At the same time, of the 12-18 million people who bought insurance in the individual market in 2013, nearly half were not eligible for subsidies, according to the Urban Institute. Of the substantial percentage of them who were not punished for a pre-existing condition in the pre-ACA market, many will pay more for coverage in 2014 than they did last year (click here for more statistical detail on these fronts).  Some will get better coverage for the extra money, but some won't, and some will get coverage they would not buy if they did not have to.
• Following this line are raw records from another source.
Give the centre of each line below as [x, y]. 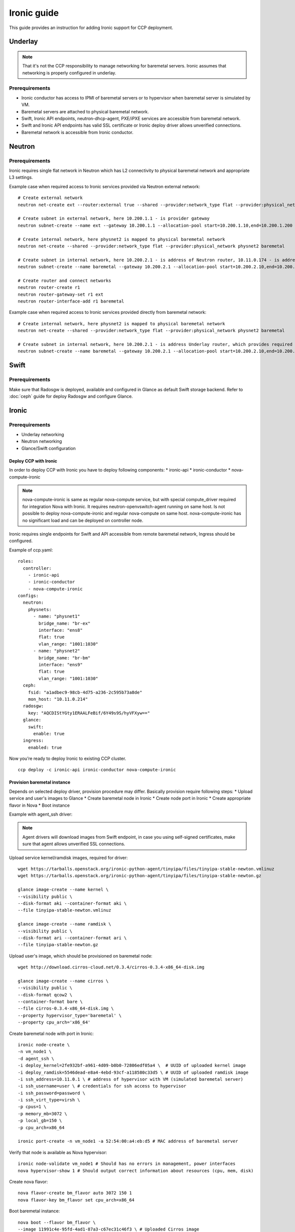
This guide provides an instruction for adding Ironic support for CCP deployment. [91, 28]
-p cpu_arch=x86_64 [41, 1128]
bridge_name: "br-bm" [65, 658]
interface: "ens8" [61, 630]
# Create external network [50, 198]
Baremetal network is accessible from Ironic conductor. [77, 132]
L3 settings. [21, 177]
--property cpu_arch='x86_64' [54, 1022]
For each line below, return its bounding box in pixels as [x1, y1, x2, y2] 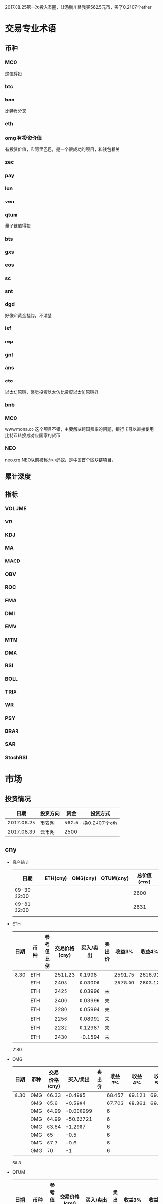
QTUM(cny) [101, 875, 129, 882]
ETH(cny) [44, 875, 67, 882]
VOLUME [5, 505, 27, 512]
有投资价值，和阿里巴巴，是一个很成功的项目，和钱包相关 [5, 146, 120, 152]
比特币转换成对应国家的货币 [5, 432, 61, 438]
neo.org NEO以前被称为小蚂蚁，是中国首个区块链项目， [5, 457, 116, 462]
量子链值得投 [5, 223, 31, 229]
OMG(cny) [72, 875, 97, 882]
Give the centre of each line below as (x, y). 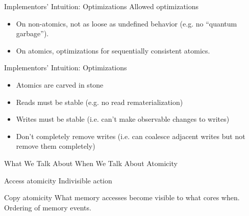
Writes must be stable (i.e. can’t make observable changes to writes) (123, 119)
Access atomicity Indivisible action (58, 180)
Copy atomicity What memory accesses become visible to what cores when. (122, 197)
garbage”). (32, 33)
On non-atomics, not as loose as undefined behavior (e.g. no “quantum (127, 23)
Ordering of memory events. (48, 207)
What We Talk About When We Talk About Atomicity (91, 163)
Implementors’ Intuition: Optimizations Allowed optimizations (102, 6)
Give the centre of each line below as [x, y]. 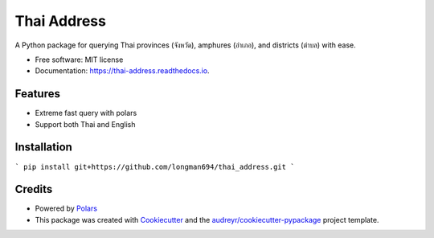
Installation [43, 148]
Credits [34, 189]
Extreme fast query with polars [86, 113]
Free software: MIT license [79, 59]
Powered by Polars [66, 208]
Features [37, 94]
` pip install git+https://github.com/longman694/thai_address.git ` [155, 166]
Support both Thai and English [85, 124]
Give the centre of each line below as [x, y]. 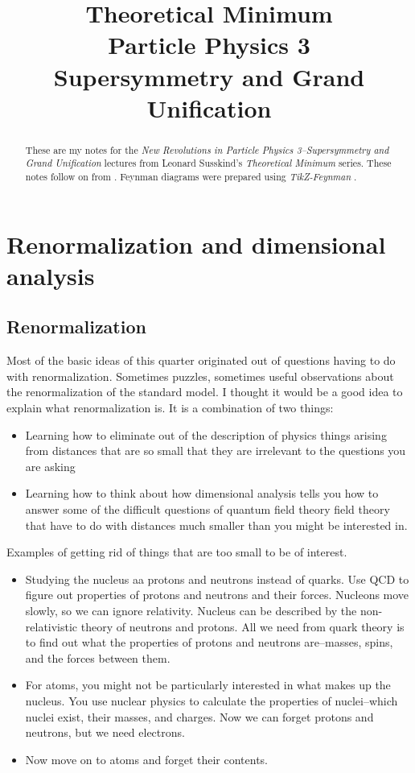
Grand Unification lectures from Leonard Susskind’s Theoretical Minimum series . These [208, 163]
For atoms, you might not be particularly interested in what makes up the [208, 685]
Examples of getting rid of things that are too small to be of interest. [177, 552]
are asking [50, 466]
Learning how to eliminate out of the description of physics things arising [206, 434]
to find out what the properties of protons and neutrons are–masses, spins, [209, 642]
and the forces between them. [98, 657]
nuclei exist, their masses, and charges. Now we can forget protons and [199, 716]
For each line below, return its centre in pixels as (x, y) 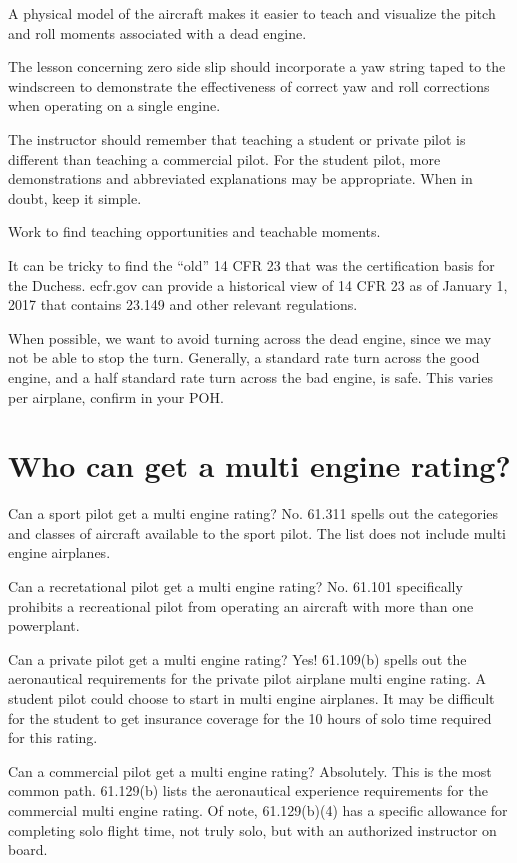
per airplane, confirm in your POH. (116, 396)
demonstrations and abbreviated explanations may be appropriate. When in (240, 178)
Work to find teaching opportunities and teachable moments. (194, 231)
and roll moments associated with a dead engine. (157, 32)
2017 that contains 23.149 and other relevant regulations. (183, 304)
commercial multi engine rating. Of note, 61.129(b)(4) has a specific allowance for (258, 809)
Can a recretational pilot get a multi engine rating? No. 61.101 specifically (235, 586)
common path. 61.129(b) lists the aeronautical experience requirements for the (248, 790)
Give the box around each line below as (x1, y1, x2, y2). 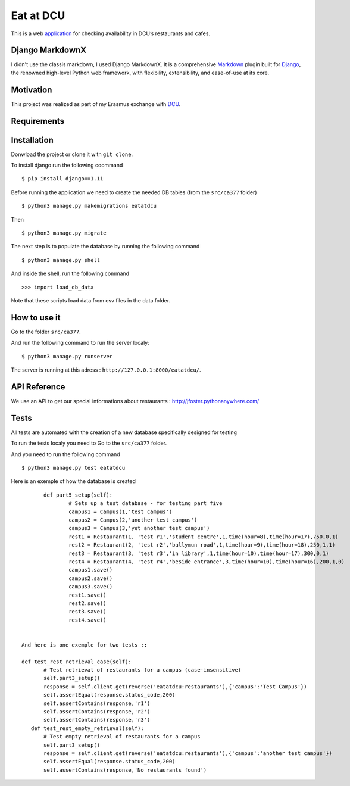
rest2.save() (68, 600, 107, 607)
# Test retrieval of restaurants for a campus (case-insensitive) (43, 667, 242, 673)
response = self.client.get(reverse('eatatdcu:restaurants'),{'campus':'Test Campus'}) (43, 683, 308, 690)
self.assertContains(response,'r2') (43, 708, 151, 715)
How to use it (11, 313, 61, 323)
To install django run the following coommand (11, 161, 123, 169)
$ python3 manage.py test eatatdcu (21, 464, 126, 472)
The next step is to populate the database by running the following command (11, 243, 200, 250)
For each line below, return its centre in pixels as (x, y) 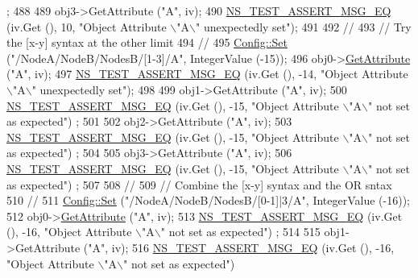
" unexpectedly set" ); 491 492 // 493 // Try (304, 26)
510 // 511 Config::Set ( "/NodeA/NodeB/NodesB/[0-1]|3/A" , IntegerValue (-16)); (208, 200)
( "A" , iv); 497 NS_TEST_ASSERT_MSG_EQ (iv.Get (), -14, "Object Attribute (207, 74)
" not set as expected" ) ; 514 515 (240, 232)
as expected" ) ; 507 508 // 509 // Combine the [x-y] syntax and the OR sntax (199, 184)
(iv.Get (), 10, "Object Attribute (87, 26)
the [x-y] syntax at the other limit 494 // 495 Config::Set (147, 42)
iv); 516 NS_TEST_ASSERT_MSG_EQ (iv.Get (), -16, (253, 247)
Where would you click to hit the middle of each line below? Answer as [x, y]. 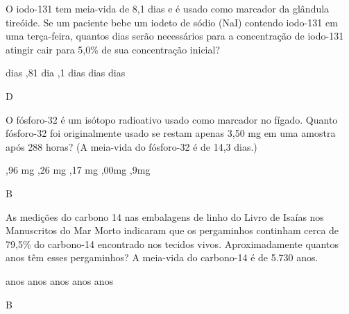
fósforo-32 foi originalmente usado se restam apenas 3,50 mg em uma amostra [171, 133]
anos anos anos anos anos [60, 280]
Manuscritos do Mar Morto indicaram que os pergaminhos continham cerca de [172, 230]
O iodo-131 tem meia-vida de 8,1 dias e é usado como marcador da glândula [168, 8]
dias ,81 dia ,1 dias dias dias [66, 73]
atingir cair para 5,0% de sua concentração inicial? [113, 49]
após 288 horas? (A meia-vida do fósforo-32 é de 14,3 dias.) [131, 146]
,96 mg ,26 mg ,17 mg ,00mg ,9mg [78, 170]
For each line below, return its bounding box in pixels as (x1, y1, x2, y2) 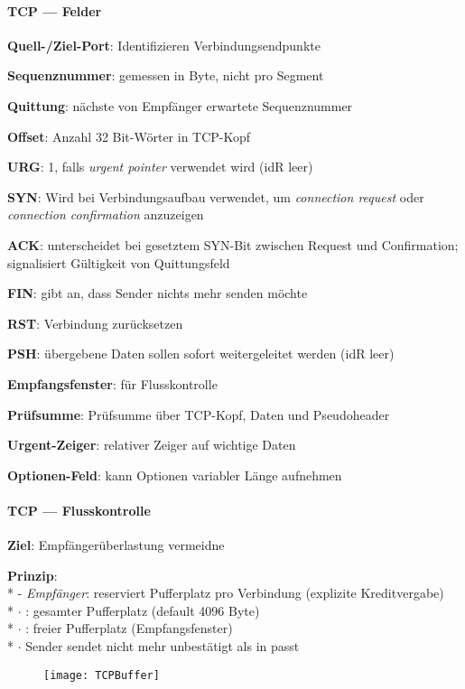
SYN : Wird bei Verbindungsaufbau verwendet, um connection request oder (7, 187, 424, 206)
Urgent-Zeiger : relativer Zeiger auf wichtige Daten (7, 435, 296, 454)
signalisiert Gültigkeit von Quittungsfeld (7, 253, 230, 272)
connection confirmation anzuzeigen (7, 205, 204, 224)
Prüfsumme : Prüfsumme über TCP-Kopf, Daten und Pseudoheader (7, 405, 390, 424)
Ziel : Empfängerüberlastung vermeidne (7, 535, 225, 554)
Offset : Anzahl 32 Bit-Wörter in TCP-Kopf (7, 126, 251, 145)
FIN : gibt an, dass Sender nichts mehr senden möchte (7, 284, 308, 303)
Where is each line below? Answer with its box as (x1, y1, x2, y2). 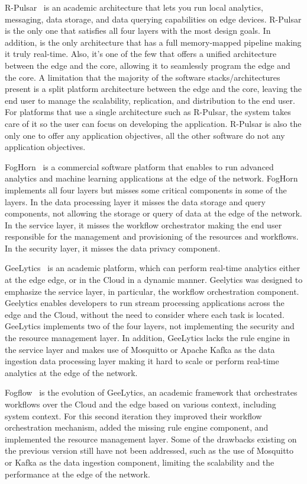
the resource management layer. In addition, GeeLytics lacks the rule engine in (5, 332, 290, 344)
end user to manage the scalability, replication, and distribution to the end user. (5, 94, 295, 106)
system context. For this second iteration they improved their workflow (5, 409, 262, 422)
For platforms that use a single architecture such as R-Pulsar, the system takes (5, 106, 291, 118)
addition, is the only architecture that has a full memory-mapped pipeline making (5, 36, 302, 48)
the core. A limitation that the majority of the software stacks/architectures (5, 71, 280, 83)
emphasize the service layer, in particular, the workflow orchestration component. (5, 285, 299, 297)
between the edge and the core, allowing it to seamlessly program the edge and (5, 59, 290, 71)
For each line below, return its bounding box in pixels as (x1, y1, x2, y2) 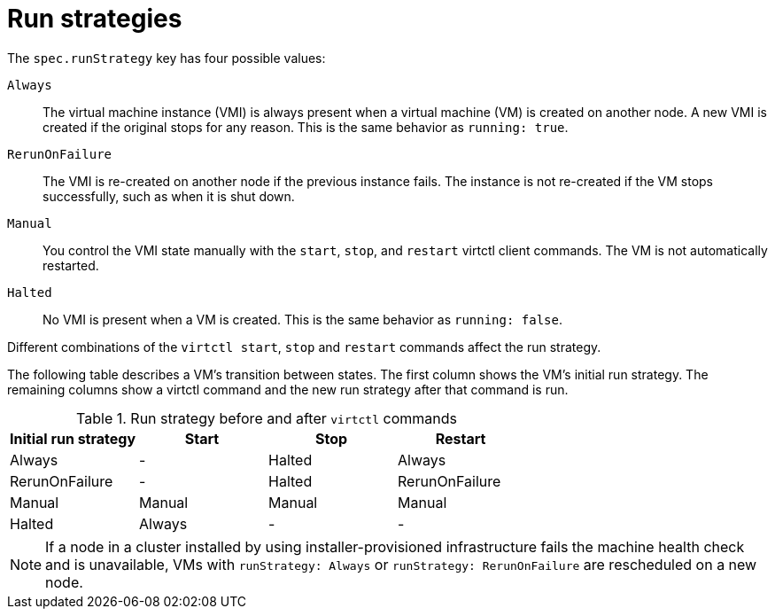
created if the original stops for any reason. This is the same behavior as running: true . (43, 119, 569, 135)
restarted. (43, 257, 99, 273)
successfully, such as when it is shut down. (43, 188, 295, 204)
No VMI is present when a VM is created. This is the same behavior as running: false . (43, 311, 563, 327)
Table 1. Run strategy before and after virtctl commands (76, 409, 457, 427)
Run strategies (7, 4, 182, 34)
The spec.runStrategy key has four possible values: (7, 50, 326, 66)

In recent days I've heard from two of them, neither unsympathetic to the ACA (yes, my readership is skewed that way).  Sam, living in New Hampshire, was hit hard by a premium increase this year.  If the timing of certain life events had been somewhat different, however, he might have benefited directly from the law's enactment. His initial note indicates somewhat unusual circumstances:

My wife's and my Blue Cross policy more than doubled...from $511/m to $1300/m.. However, we had a huge deductible ($11k individual, $22k family) and no maternity coverage. We were able to get a cheaper plan from Blue Cross through the exchange, $1100/m. We are well above the level for subsidies. Am I unhappy to be paying so much more? Yes. Do I still support ACA? Absolutely.
A premium at that level suggests an older couple -- yet maternity coverage seems not to have been entirely irrelevant.  How is that?  Sam explained in followup:
I turn 60 at the end of the month... My wife's in her mid-40s, and we have a three year old.  When we first moved to NH three years ago (from NYC - now that was expensive single payer) Blue Cross turned my wife down because of a prior condition.  What prior condition?  We used IVF to conceive our child.  This, despite the fact that we were buying insurance that did not include a maternity plan.  They accepted her a year later, which was the plan that was cancelled under the new ACA guidelines.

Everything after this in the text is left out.